Ne traduit-on pas "bétail" en anglais par lifestock
?
Les schémas spéciste et sexiste opèrent tous
deux une réduction (?) (15) de l'"autre" au corps.
Si les animaux apparaissent comme de la viande sur pattes, les femmes
ne sont-elles pas tout aussi crûment perçues (par les
hommes) comme des "vagins ou des utérus sur pattes",
pour reprendre l'expression de certaines amies ?

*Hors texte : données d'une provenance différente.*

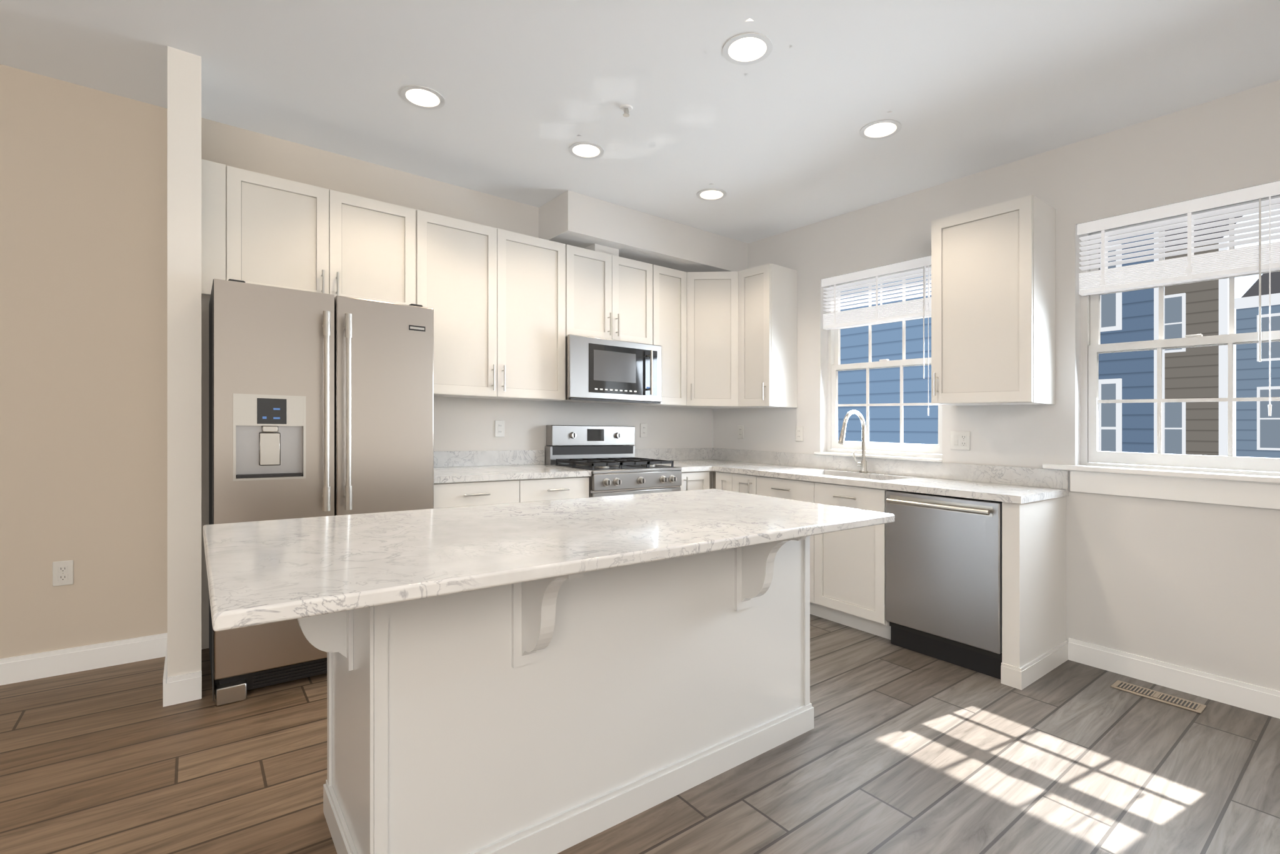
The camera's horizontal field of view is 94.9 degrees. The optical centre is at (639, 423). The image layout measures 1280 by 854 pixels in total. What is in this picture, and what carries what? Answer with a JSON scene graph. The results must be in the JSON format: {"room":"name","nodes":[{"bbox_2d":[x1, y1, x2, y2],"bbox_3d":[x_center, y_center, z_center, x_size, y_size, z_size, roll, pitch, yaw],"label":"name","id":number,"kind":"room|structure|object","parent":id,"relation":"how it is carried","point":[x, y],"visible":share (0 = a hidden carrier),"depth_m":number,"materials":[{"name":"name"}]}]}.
{"room":"kitchen","nodes":[
{"label":"kitchen","id":0,"kind":"room"},
{"bbox_2d":[0,63,713,658],"bbox_3d":[-2.165,-0.287,3.252,7.320,3.048,0.160,0,0,-37],"label":"wall","id":1,"kind":"structure","parent":0,"point":[84,170],"depth_m":2.83,"materials":[{"name":"paint"}]},
{"bbox_2d":[52,560,73,586],"bbox_3d":[-2.693,0.697,2.740,0.070,0.115,0.008,0,0,-37],"label":"outlet","id":2,"kind":"object","parent":1,"relation":"attached to","point":[62,570],"visible":1,"depth_m":2.74,"materials":[{"name":"white plastic"}]},
{"bbox_2d":[201,158,415,304],"bbox_3d":[-1.781,-0.941,3.213,0.997,0.644,0.362,0,0,-37],"label":"upper cabinet","id":3,"kind":"object","parent":1,"relation":"attached to","point":[257,228],"visible":0.85,"depth_m":3.06,"materials":[{"name":"paint"}]},
{"bbox_2d":[415,210,565,401],"bbox_3d":[-0.988,-0.705,3.820,0.992,1.088,0.362,0,0,-37],"label":"upper cabinet","id":4,"kind":"object","parent":1,"relation":"attached to","point":[497,297],"visible":0.93,"depth_m":3.68,"materials":[{"name":"paint"}]},
{"bbox_2d":[495,420,504,436],"bbox_3d":[-0.969,0.034,4.058,0.070,0.115,0.008,0,0,-37],"label":"outlet","id":5,"kind":"object","parent":1,"relation":"attached to","point":[499,425],"visible":1,"depth_m":4.05,"materials":[{"name":"white plastic"}]},
{"bbox_2d":[565,244,652,344],"bbox_3d":[-0.289,-0.911,4.355,0.756,0.644,0.362,0,0,-37],"label":"upper cabinet","id":6,"kind":"object","parent":1,"relation":"attached to","point":[608,296],"visible":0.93,"depth_m":4.21,"materials":[{"name":"paint"}]},
{"bbox_2d":[548,334,661,404],"bbox_3d":[-0.267,-0.376,4.293,0.796,0.451,0.486,0,0,-37],"label":"microwave","id":7,"kind":"object","parent":6,"relation":"attached to","point":[598,370],"visible":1,"depth_m":4.11,"materials":[{"name":"silver metal"}]},
{"bbox_2d":[0,632,1279,718],"bbox_3d":[0.193,1.167,0.170,6.999,0.318,7.599,0,0,-37],"label":"baseboard","id":8,"kind":"structure","parent":1,"relation":"attached to","point":[185,687],"depth_m":2.75,"materials":[{"name":"white wood"}]},
{"bbox_2d":[640,423,646,436],"bbox_3d":[0.031,0.054,4.824,0.070,0.115,0.008,0,0,-37],"label":"outlet","id":9,"kind":"object","parent":1,"relation":"attached to","point":[643,426],"visible":1,"depth_m":4.82,"materials":[{"name":"white plastic"}]},
{"bbox_2d":[628,263,797,408],"bbox_3d":[0.565,-0.674,4.653,0.955,1.094,0.927,0,0,-37],"label":"upper cabinet","id":10,"kind":"object","parent":1,"relation":"attached to","point":[727,339],"visible":0.97,"depth_m":4.59,"materials":[{"name":"paint"}]},
{"bbox_2d":[0,0,1279,243],"bbox_3d":[0.193,-1.655,0.171,7.320,0.432,7.920,0,0,-37],"label":"ceiling","id":11,"kind":"structure","parent":0,"point":[972,87],"depth_m":2.63,"materials":[{"name":"white paint"}]},
{"bbox_2d":[400,85,444,109],"bbox_3d":[-1.045,-1.605,2.825,0.204,0.082,0.204,0,0,-37],"label":"recessed light","id":12,"kind":"object","parent":11,"relation":"in","point":[418,96],"visible":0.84,"depth_m":2.87,"materials":[{"name":"white plastic"}]},
{"bbox_2d":[568,134,604,159],"bbox_3d":[-0.306,-1.590,3.340,0.204,0.082,0.204,0,0,-37],"label":"recessed light","id":13,"kind":"object","parent":11,"relation":"in","point":[582,150],"visible":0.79,"depth_m":3.39,"materials":[{"name":"white plastic"}]},
{"bbox_2d":[619,104,633,116],"bbox_3d":[-0.067,-1.531,2.880,0.066,0.038,0.066,0,0,-37],"label":"sprinkler","id":14,"kind":"object","parent":11,"relation":"attached to","point":[626,108],"visible":1,"depth_m":2.87,"materials":[{"name":"white metal"}]},
{"bbox_2d":[538,190,748,271],"bbox_3d":[0.092,-1.395,4.613,1.759,0.336,0.419,0,0,-37],"label":"ceiling soffit","id":15,"kind":"structure","parent":11,"relation":"attached to","point":[572,218],"depth_m":4.28,"materials":[{"name":"white paint"}]},
{"bbox_2d":[696,183,726,200],"bbox_3d":[0.480,-1.575,3.942,0.204,0.082,0.204,0,0,-37],"label":"recessed light","id":16,"kind":"object","parent":11,"relation":"in","point":[712,194],"visible":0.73,"depth_m":4.00,"materials":[{"name":"white plastic"}]},
{"bbox_2d":[722,32,772,64],"bbox_3d":[0.441,-1.575,2.413,0.204,0.082,0.204,0,0,-37],"label":"recessed light","id":17,"kind":"object","parent":11,"relation":"in","point":[749,48],"visible":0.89,"depth_m":2.46,"materials":[{"name":"white plastic"}]},
{"bbox_2d":[859,110,901,139],"bbox_3d":[1.245,-1.559,3.041,0.204,0.082,0.204,0,0,-37],"label":"recessed light","id":18,"kind":"object","parent":11,"relation":"in","point":[883,129],"visible":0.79,"depth_m":3.09,"materials":[{"name":"white plastic"}]},
{"bbox_2d":[0,613,1279,853],"bbox_3d":[0.193,1.285,0.171,7.320,0.332,7.920,0,0,-37],"label":"floor","id":19,"kind":"structure","parent":0,"point":[905,750],"depth_m":2.07,"materials":[{"name":"laminate"}]},
{"bbox_2d":[167,46,201,677],"bbox_3d":[-2.139,-0.207,2.761,0.115,2.780,0.649,0,0,-37],"label":"wall pier","id":20,"kind":"object","parent":19,"relation":"on","point":[184,67],"visible":0.93,"depth_m":2.50,"materials":[{"name":"white paint"}]},
{"bbox_2d":[208,278,433,706],"bbox_3d":[-1.609,0.291,2.976,0.912,1.816,0.794,0,0,-37],"label":"refrigerator","id":21,"kind":"object","parent":19,"relation":"on","point":[320,404],"visible":0.79,"depth_m":2.65,"materials":[{"name":"grey metal"}]},
{"bbox_2d":[297,535,813,853],"bbox_3d":[-0.161,0.777,1.929,1.928,0.916,0.827,0,0,-37],"label":"kitchen island","id":22,"kind":"object","parent":19,"relation":"on","point":[545,715],"visible":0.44,"depth_m":1.69,"materials":[{"name":"white wood"}]},
{"bbox_2d":[203,488,894,631],"bbox_3d":[-0.151,0.318,1.875,1.985,0.072,0.925,0,0,-37],"label":"countertop","id":23,"kind":"structure","parent":22,"relation":"on","point":[268,571],"depth_m":1.47,"materials":[{"name":"white stone"}]},
{"bbox_2d":[545,425,681,497],"bbox_3d":[-0.175,0.617,4.205,0.756,1.218,0.705,0,0,-37],"label":"range","id":24,"kind":"object","parent":19,"relation":"on","point":[615,469],"visible":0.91,"depth_m":4.20,"materials":[{"name":"silver metal"}]},
{"bbox_2d":[433,470,1068,689],"bbox_3d":[0.391,0.790,3.398,2.757,0.955,2.709,0,0,-37],"label":"base cabinet","id":25,"kind":"object","parent":19,"relation":"on","point":[847,567],"visible":0.47,"depth_m":3.35,"materials":[{"name":"paint"}]},
{"bbox_2d":[433,447,1068,503],"bbox_3d":[0.389,0.280,3.396,2.762,0.214,2.709,0,0,-37],"label":"countertop","id":26,"kind":"structure","parent":25,"relation":"on","point":[1020,485],"depth_m":3.77,"materials":[{"name":"stone"}]},
{"bbox_2d":[838,410,868,473],"bbox_3d":[1.423,0.122,3.973,0.314,0.429,0.104,0,0,-37],"label":"faucet","id":27,"kind":"object","parent":26,"relation":"on","point":[863,464],"visible":1,"depth_m":4.01,"materials":[{"name":"silver metal"}]},
{"bbox_2d":[885,490,1001,679],"bbox_3d":[1.793,0.817,3.259,0.664,0.880,0.592,0,0,-37],"label":"dishwasher","id":28,"kind":"object","parent":19,"relation":"on","point":[944,553],"visible":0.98,"depth_m":3.05,"materials":[{"name":"grey metal"}]},
{"bbox_2d":[1110,680,1206,713],"bbox_3d":[2.406,1.265,2.733,0.120,0.012,0.320,0,0,-37],"label":"floor vent","id":29,"kind":"object","parent":19,"relation":"in","point":[1165,698],"visible":1,"depth_m":2.72,"materials":[{"name":"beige metal"}]},
{"bbox_2d":[713,80,1279,691],"bbox_3d":[3.036,-0.183,2.346,0.160,3.025,7.600,0,0,-37],"label":"wall","id":30,"kind":"structure","parent":0,"point":[1195,585],"depth_m":3.04,"materials":[{"name":"paint"}]},
{"bbox_2d":[737,425,743,438],"bbox_3d":[0.865,0.070,5.042,0.008,0.115,0.070,0,0,-37],"label":"outlet","id":31,"kind":"object","parent":30,"relation":"attached to","point":[740,427],"visible":1,"depth_m":5.04,"materials":[{"name":"white plastic"}]},
{"bbox_2d":[795,426,803,441],"bbox_3d":[1.235,0.078,4.557,0.008,0.115,0.070,0,0,-37],"label":"outlet","id":32,"kind":"object","parent":30,"relation":"attached to","point":[799,429],"visible":1,"depth_m":4.55,"materials":[{"name":"white plastic"}]},
{"bbox_2d":[814,265,942,461],"bbox_3d":[1.666,-0.422,4.099,0.195,1.328,0.931,0,0,-37],"label":"window","id":33,"kind":"structure","parent":30,"relation":"in","point":[901,450],"depth_m":4.18,"materials":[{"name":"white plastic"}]},
{"bbox_2d":[821,255,931,415],"bbox_3d":[1.654,-0.568,4.072,0.073,1.033,0.888,0,0,-37],"label":"blind","id":34,"kind":"object","parent":33,"relation":"attached to","point":[921,307],"visible":0.83,"depth_m":4.04,"materials":[{"name":"white plastic"}]},
{"bbox_2d":[950,430,969,449],"bbox_3d":[1.964,0.102,3.604,0.010,0.115,0.116,0,0,-37],"label":"outlet","id":35,"kind":"object","parent":30,"relation":"attached to","point":[959,440],"visible":1,"depth_m":3.60,"materials":[{"name":"white plastic"}]},
{"bbox_2d":[931,195,1055,405],"bbox_3d":[1.969,-0.645,3.305,0.362,1.079,0.520,0,0,-37],"label":"upper cabinet","id":36,"kind":"object","parent":30,"relation":"attached to","point":[993,267],"visible":1,"depth_m":3.17,"materials":[{"name":"paint"}]},
{"bbox_2d":[1041,194,1279,509],"bbox_3d":[2.602,-0.346,2.870,0.203,1.440,1.041,0,0,-37],"label":"window","id":37,"kind":"structure","parent":30,"relation":"in","point":[1254,482],"depth_m":2.90,"materials":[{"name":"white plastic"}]},
{"bbox_2d":[1076,181,1279,416],"bbox_3d":[2.626,-0.549,2.801,0.073,1.032,0.888,0,0,-37],"label":"blind","id":38,"kind":"object","parent":37,"relation":"attached to","point":[1264,257],"visible":1,"depth_m":2.79,"materials":[{"name":"white plastic"}]},
{"label":"outside","id":39,"kind":"structure","parent":0,"visible":0},
{"bbox_2d":[838,215,1279,458],"bbox_3d":[9.001,-2.779,7.290,9.356,20.000,25.000,0,0,-37],"label":"building","id":40,"kind":"structure","parent":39,"point":[1195,428],"depth_m":7.79,"materials":[{"name":"blue wood"}]}
]}

Domination et instrumentalisation
Colette Guillaumin note que la consommation sexuelle est la marque
de l'appropriation d'une femme par un homme : "Lorsqu'on est
une femme et qu'on rencontre après un certain temps un ancien
amant, sa préoccupation principale semble être de coucher
à nouveau avec vous. (,) Ce n'est pas de sexualité
qu'il s'agit ici, ni de "sexe", c'est simplement d'usage
; ce n'est pas de "désir", c'est simplement de
contrôle, comme dans le viol. Si la relation reprend, même
de façon éphémère, elle doit passer
à nouveau par l'usage du corps de la femme (16)."
La sexualité virile - la pénétration - est
consommation sexuelle du corps des femmes. C'est en ce sens qu'on
a pu affirmer que le viol est à la sexualité masculine
ce que la guerre est à la politique ou à l'économie
: "je t'ai baisée" signifie aussi "je t'ai
eue", "c'est toi la perdant-e", et la réciproque
n'existe pas : on dit d'une femme qu'elle est baisée ou qu'elle
baise, mais pas qu'elle baise un homme.
Voici ce qu'analysait Emmanuelle de Lesseps :
"Dans l'utilisation du corps d'un esclave et dans le viol il
y a en commun la consommation de l'autre comme chose." Elle
ajoutait encore ailleurs : "Les femmes sont désignées
au meurtre par la même déshumanisation qui les désigne
au viol : le viol est un degré du meurtre, un degré
dans la chosification d'un être humain dont la limite extrême
est le meurtre. Et la menace toujours sous-jacente, sinon exprimée,
qui permet aux hommes de violer, est celle du meurtre. Tuer quelqu'un
c'est en faire une chose et le "meurtre sadique" n'a pas
d'autre signification que la volonté de transformer totalement
une femme en une chose. C'est la mise en acte du fantasme sexiste
que "les femmes n'ont pas d'âme", déni de
leur être conscient, déni de leur humanité,
déni enfin pour un homme de "la" femme comme sa
SEMBLABLE. Le meurtre "sexuel" (sexiste) comme le meurtre
raciste, ce n'est certes pas le rejet horrifié de la différence,
c'est au contraire le rejet de la similitude humaine, c'est le renvoi
de l'autre à l'état de chose, à la suprême
différence : l'objet inanimé. C'est une différenciation
mise en acte pour nier la similitude, l'"intérêt"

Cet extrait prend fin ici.